__WORK REQUEST__. Show all lines below holding the string "Spirit".
### EXTRACTED MATERIAL
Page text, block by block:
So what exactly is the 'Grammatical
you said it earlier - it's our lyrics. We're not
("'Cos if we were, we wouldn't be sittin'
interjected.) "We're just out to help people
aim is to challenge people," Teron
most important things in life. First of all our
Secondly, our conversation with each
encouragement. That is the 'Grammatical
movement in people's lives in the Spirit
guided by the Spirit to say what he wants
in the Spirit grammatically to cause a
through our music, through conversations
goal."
######
__ANSWER AREA__.
movement in people's lives in the Spirit
guided by the Spirit to say what he wants
in the Spirit grammatically to cause a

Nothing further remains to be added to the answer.